There's a lot more to tuna than just canned fish. There are a number of varieties of tuna—15 species to be exact—but you are most likely to come across just these four: bluefin, yellowfin (also referred to as ahi), skipjack, and albacore.
The fish themselves range in size and color, with bluefin being the largest with dark red flesh, to skipjack, a lighter fleshed, smaller fish. Some varieties are best raw in sushi while others are ideal for canning. The varieties are very different from each other, so it is important you read your recipe carefully before substituting one kind of tuna for another.
This is a common variety with the lightest flesh and mildest flavor. It is frequently canned as white tuna and sold at a higher price than light chunk tuna. The Environmental Defense Fund reports the mercury level in albacore tuna is nearly three times as high as that of skipjack tuna. It is recommended that young children and pregnant and breastfeeding women watch their intake of albacore.
Bluefin tuna is often the variety of choice for fresh tuna connoisseurs. It has a bit more fat and flavor than the other varieties. When the bluefin is mature the flesh is dark red to almost purple. This variety is the largest, with the biggest fish recorded to have grown to about 1,600 pounds. Most of the bluefin harvest is exported to Japan and sold at a premium price for sashimi. Bluefin steaks can also be quickly seared and served sliced, still raw in the middle.
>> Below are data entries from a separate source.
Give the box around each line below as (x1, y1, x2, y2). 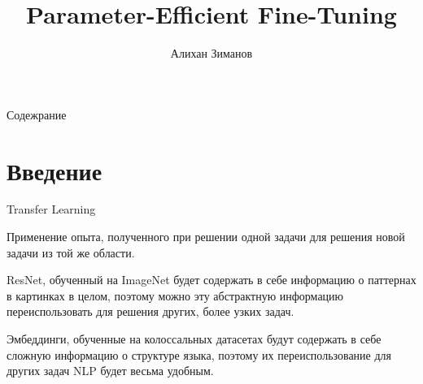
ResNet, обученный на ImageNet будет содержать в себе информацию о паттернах (7, 271, 416, 288)
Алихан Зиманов (170, 45, 253, 62)
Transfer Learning (7, 201, 96, 218)
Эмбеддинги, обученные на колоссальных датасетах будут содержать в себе (7, 330, 382, 347)
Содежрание (7, 106, 67, 123)
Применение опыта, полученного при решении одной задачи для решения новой (7, 228, 405, 245)
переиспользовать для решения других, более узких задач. (7, 303, 294, 320)
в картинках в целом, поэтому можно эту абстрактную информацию (7, 287, 344, 304)
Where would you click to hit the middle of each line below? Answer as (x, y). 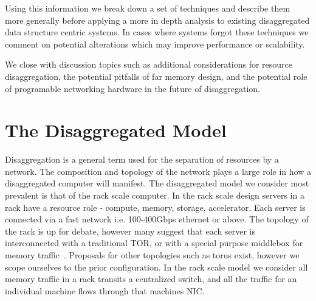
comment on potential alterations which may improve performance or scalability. (155, 44)
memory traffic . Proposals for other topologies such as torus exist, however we (152, 255)
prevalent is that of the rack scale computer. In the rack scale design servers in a (155, 195)
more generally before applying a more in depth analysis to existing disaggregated (157, 20)
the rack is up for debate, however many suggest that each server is (130, 231)
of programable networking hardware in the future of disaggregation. (133, 88)
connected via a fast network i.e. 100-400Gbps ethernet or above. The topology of (157, 219)
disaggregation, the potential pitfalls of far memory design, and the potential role (156, 76)

As you can surmise from its name, this fish likes to jump and skip over the surface of the ocean. This affordable variety of tuna is usually canned and is known as chunk light tuna. It generally has the strongest flavor and highest fat content and is also the smallest variety, seldom growing larger than 25 pounds. It is known as arctic bonito and aku—dried bonito is known as katsuobushi and is used in Japanese cuisine.
Yellowfin (Ahi) Tuna
Also known as ahi tuna, yellowfin is less expensive than bluefin but isn't far behind in quality. Yellowfin is also more common and easy to find in the grocery store or fish market. It is deep pink with flavor a bit stronger than albacore. Sashimi-grade raw ahi is used in poke bowls and sushi rolls. Searing and grilling is also a popular way to cook yellowfin tuna, and it can also be canned.
Cooking With Tuna
Everybody knows about the tried-and-true tuna salad, tuna melts, and tuna casserole. But there are so many other ways to cook tuna, including salad Nicoise (a French salad of tuna, olives, green beans, potatoes, and hard-boiled eggs with a delicious anchovy dressing), seared ahi tuna steaks, and spicy tuna sushi burgers. If using raw tuna steaks, it is important that you don't overcook—the fish tastes best when rare in the center (but of course, cook to your liking). If looking to make something out of the ordinary with canned tuna, consider deviled eggs with tuna, tuna risotto, or stuffed peppers with tuna.